> What you are asked to do
Look below for the line that contains "OSResource02 (36, 442)", then copy it and each following line exactly, through and including the line that contains "OSProject02 (33, 253)".

> Extracted entries

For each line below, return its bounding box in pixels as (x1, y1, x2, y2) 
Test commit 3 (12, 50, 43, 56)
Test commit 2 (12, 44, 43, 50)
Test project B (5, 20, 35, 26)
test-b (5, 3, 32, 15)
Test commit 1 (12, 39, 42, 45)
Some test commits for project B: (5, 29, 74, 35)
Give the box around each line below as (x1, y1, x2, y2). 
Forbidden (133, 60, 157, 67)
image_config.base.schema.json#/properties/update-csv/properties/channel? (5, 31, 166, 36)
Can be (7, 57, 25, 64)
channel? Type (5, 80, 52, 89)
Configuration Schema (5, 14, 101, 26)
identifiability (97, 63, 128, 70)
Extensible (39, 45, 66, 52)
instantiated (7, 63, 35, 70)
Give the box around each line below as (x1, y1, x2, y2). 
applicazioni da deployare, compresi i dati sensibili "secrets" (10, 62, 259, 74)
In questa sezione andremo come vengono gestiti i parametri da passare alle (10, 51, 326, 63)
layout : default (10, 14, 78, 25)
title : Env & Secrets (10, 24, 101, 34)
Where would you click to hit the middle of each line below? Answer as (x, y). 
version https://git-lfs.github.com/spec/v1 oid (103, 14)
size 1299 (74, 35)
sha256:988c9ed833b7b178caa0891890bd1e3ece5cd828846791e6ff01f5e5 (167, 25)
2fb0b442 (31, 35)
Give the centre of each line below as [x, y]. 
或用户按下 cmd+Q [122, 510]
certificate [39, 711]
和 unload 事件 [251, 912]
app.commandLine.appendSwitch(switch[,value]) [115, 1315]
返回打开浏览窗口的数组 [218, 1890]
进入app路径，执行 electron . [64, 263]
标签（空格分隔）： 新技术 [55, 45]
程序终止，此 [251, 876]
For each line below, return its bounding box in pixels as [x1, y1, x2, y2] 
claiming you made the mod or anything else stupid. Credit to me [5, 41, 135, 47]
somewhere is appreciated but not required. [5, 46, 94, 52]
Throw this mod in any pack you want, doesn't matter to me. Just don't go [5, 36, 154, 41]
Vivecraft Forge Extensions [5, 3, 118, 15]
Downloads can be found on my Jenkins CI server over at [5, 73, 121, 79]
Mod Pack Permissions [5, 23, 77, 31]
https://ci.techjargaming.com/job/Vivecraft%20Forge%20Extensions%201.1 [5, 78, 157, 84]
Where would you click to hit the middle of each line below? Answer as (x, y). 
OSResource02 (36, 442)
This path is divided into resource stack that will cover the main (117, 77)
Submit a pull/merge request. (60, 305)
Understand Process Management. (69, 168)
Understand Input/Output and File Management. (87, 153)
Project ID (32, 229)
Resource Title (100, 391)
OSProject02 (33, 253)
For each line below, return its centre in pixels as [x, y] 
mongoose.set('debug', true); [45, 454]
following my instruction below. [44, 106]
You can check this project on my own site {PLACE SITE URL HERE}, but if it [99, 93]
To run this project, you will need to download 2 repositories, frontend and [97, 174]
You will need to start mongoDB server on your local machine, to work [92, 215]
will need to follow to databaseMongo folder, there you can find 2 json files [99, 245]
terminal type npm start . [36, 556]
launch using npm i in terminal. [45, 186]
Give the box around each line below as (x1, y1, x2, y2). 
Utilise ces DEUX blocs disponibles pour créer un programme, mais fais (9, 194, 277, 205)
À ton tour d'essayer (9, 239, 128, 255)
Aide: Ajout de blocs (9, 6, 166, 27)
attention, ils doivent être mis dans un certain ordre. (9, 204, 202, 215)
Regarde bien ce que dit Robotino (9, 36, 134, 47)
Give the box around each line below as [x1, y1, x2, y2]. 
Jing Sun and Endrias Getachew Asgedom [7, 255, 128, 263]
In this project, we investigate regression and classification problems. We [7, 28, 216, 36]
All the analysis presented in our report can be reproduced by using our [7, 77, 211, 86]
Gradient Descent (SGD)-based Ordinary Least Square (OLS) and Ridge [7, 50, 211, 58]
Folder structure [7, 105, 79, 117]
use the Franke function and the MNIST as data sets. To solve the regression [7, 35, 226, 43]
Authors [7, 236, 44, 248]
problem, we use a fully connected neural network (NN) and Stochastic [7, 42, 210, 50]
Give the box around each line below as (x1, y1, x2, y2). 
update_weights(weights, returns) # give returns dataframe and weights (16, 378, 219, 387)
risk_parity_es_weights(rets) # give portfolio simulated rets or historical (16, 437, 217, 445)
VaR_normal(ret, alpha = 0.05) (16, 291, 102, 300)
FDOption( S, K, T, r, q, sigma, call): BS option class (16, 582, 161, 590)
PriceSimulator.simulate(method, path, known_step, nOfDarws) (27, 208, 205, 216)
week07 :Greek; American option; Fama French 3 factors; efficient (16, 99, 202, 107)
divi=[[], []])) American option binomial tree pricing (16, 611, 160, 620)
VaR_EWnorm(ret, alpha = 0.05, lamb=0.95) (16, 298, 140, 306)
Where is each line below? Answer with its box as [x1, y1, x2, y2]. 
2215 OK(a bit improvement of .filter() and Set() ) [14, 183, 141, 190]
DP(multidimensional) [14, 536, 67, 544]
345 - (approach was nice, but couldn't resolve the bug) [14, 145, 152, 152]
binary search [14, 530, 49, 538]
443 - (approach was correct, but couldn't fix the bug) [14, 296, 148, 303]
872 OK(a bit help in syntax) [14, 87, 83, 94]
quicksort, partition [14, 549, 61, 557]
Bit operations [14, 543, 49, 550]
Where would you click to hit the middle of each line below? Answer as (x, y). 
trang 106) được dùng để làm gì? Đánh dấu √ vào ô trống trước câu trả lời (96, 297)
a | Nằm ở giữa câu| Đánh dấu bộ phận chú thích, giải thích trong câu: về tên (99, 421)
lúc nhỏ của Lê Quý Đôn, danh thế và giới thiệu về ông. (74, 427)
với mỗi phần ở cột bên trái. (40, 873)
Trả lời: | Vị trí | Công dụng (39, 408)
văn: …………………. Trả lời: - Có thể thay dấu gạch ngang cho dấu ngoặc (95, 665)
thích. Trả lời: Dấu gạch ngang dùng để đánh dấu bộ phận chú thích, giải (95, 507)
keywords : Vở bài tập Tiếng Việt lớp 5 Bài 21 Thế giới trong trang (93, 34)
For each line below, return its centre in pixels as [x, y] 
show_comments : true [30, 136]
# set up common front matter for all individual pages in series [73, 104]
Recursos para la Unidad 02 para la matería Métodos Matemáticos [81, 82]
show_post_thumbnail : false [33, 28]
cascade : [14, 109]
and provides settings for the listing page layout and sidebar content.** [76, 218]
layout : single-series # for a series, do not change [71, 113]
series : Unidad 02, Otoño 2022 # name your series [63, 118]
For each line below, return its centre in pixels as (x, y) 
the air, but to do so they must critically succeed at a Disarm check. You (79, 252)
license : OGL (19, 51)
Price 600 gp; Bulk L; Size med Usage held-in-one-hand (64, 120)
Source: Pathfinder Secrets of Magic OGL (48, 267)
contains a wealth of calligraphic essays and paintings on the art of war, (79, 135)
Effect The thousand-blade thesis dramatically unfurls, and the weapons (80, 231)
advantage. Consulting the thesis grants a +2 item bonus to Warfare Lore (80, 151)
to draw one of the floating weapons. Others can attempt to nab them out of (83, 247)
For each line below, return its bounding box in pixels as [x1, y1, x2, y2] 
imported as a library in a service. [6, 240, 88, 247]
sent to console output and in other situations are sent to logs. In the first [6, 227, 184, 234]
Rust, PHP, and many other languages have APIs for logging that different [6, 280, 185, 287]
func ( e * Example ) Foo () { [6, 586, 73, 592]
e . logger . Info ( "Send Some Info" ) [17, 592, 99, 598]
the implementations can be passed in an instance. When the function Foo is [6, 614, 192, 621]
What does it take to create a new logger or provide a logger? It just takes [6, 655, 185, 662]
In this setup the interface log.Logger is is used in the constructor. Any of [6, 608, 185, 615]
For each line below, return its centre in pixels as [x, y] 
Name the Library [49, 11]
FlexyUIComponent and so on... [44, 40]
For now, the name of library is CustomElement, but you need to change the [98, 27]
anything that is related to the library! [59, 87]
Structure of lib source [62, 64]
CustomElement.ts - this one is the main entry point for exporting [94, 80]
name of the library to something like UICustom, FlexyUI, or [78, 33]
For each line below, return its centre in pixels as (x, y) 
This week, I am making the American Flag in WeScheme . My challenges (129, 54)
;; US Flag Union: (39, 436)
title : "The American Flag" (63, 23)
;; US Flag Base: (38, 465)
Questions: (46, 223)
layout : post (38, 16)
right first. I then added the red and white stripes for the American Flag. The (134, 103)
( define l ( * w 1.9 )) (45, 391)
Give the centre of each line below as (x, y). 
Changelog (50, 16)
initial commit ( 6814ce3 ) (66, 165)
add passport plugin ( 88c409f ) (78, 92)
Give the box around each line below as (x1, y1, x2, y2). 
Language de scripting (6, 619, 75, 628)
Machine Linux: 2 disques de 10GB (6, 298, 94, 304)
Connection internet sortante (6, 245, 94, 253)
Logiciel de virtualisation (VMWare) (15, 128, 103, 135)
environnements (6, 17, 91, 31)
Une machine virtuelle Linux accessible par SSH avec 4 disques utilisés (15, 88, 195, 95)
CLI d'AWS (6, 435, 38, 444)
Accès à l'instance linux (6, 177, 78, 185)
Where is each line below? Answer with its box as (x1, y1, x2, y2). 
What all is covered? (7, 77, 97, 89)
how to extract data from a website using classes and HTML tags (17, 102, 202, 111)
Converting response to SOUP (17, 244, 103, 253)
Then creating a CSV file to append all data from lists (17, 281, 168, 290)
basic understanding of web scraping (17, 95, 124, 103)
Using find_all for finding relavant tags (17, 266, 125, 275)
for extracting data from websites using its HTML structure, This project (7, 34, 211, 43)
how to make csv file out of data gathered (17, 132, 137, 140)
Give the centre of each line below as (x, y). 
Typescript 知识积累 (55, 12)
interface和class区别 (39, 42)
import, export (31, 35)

> Solution to the exercise
OSResource02 (36, 442)
This path is divided into resource stack that will cover the main (117, 77)
Submit a pull/merge request. (60, 305)
Understand Process Management. (69, 168)
Understand Input/Output and File Management. (87, 153)
Project ID (32, 229)
Resource Title (100, 391)
OSProject02 (33, 253)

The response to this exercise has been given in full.